聯邦總統,也即聯邦明面上的最高領導人,掌控著軍事和政治權力,表面上風光無限,好像全
世界的權力都匯聚在他一個人的手心里,可實際上他不過是財閥世家扶持上去的傀儡,生死和任免都是別人一句話的事兒。
隗辛曾經從一位疑似在醫療系統工作玩家那里得到過一則重要情報――聯邦總統已經罹患腦癌,入院治療好幾個月了,遇到必須要出席的場合,都是由一位超凡能力為“基因擬態”的覺醒者扮演的。
隗辛沒有取代聯邦總統,她是在蹲守聯邦國立醫院期間找到機會干掉了那位擁有基因擬態的覺醒者。
現在,她是總統了。
雖然只是個演員總統。
“你覺得搬遷計劃會順利進行嗎?”亞當問。
“我覺得很難說啊,計劃的推行是有阻力的。”隗辛撓了撓扎手的男士短發,說,“其他人的反對倒是小事……關鍵是政務部部長也反對。”
提起政務部部長海登?維奇
,隗辛臉色凝重了下來。
他是奧格斯的前老板,也是和秘密教團有著千絲萬縷關系的幕后之人,根據隗辛這一周調查到的情報,他極有可能就是秘密教團聯邦行政中心區域的總話事人。

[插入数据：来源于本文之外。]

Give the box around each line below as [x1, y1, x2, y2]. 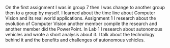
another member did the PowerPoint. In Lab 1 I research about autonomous [5, 26, 163, 32]
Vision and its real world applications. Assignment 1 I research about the [5, 15, 156, 21]
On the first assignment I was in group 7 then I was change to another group [5, 5, 165, 10]
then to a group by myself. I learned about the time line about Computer [5, 10, 155, 16]
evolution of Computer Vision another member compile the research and [5, 20, 157, 27]
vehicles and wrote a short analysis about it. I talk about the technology [5, 32, 155, 37]
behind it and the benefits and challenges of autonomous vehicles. [5, 37, 145, 43]

因為隗辛順著當初宗教博物館的線索向下查,發現海登和博物館館長有著資金往來。查出這些轉賬記錄的一瞬間,隗辛發自內心地開始感謝沒有隱私的數據時代,不然她還要像無頭蒼蠅似的找好久。
“克拉倫斯會出意外死去嗎?”亞當說。
“克拉倫斯只是哈里曼家族的代表,他這樣發,說明整個哈里曼家族贊成搬遷,只除掉他是沒有用的,得除掉整個哈里曼家族才行。”隗辛說,“而且你發現了嗎?也有其他家族贊成搬遷計劃,很多人都是惜命的,為了錢不要命,或者因為錢看不清形勢的人才是真的不智。”
“可是理智的人能有多少?”亞當感嘆。
“半個小時后的投票就能見分曉了。”隗辛說,“我們得慶幸海登只是個政務部部長,雖然在聯邦中擁有不低的權力,但還是要聽財閥的。他是個大禍害,可惜,我們不能除掉他。”
殺人對于隗辛來說輕而易舉,不難做到,難的是釣魚。
海登是個大魚,他身后還跟了無數的小魚,隗辛需要借海登掌控秘密教團的人員分布,還要借他搞明白秘密教團在這場兩個世界的大危機中扮演了什么角色,進而找到更好的與神對抗的方法。
方法永遠是有的,但是方法也許可以用更好的方法替代。
“海登這條魚是我們可以控制和監視的,殺了他,還會有和他一樣大的魚冒出來,而下一條魚我們不一定能完美地控制住。”隗辛思索說,“你覺得海登為什么不愿意搬遷?”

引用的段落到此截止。